**Task item**
Keep images out and repeat all data exactly.

*** Opening of Data for this task ***

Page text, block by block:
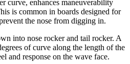
curve, enhances maneuverability
is common in boards designed for
the nose from digging in.
into nose rocker and tail rocker. A
of curve along the length of the
and response on the wave face.
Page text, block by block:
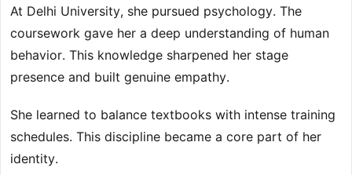
At Delhi University, she pursued psychology. The
coursework gave her a deep understanding of human
behavior. This knowledge sharpened her stage
presence and built genuine empathy.
She learned to balance textbooks with intense training
schedules. This discipline became a core part of her
identity.
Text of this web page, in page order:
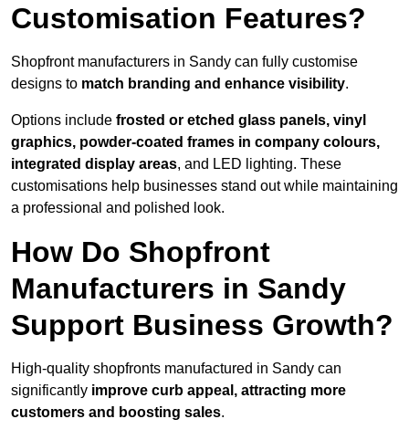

*** Close of Data for this task ***

**Task answer**
Page text, block by block:
curve, enhances maneuverability
is common in boards designed for
the nose from digging in.
into nose rocker and tail rocker. A
of curve along the length of the
and response on the wave face.
Page text, block by block:
At Delhi University, she pursued psychology. The
coursework gave her a deep understanding of human
behavior. This knowledge sharpened her stage
presence and built genuine empathy.
She learned to balance textbooks with intense training
schedules. This discipline became a core part of her
identity.
Text of this web page, in page order:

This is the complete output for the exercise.